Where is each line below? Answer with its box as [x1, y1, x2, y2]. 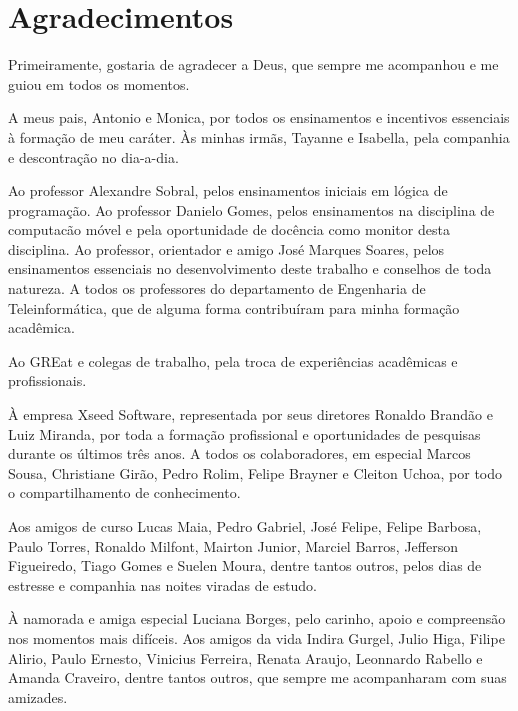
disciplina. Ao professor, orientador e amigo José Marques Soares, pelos [8, 238, 445, 259]
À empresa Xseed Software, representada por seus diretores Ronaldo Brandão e [8, 404, 493, 425]
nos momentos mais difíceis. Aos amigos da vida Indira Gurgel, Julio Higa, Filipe [8, 627, 505, 648]
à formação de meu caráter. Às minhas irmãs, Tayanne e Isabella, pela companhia [8, 126, 510, 147]
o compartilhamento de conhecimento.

******************************

- **AIM OF THE EXERCISE**: Every line from the one containing "nos momentos mais" through the last line of the entries must be written out verbatim, and no other line.

- **SOLUTION TO THIS EXERCISE**:
nos momentos mais difíceis. Aos amigos da vida Indira Gurgel, Julio Higa, Filipe [8, 627, 505, 648]
à formação de meu caráter. Às minhas irmãs, Tayanne e Isabella, pela companhia [8, 126, 510, 147]
o compartilhamento de conhecimento.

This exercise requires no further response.